══ DATA SECTION ══

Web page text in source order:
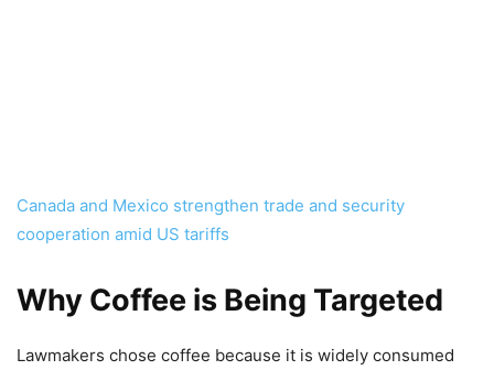
Canada and Mexico strengthen trade and security
cooperation amid US tariffs
Why Coffee is Being Targeted
Lawmakers chose coffee because it is widely consumed
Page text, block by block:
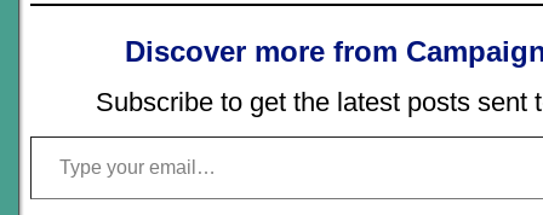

═══

### ASSIGNMENT:
Using the material above, return every line exactly as it appears, minus the pictures.

### SOLUTION TO THIS TASK:
Web page text in source order:
Canada and Mexico strengthen trade and security
cooperation amid US tariffs
Why Coffee is Being Targeted
Lawmakers chose coffee because it is widely consumed
Page text, block by block:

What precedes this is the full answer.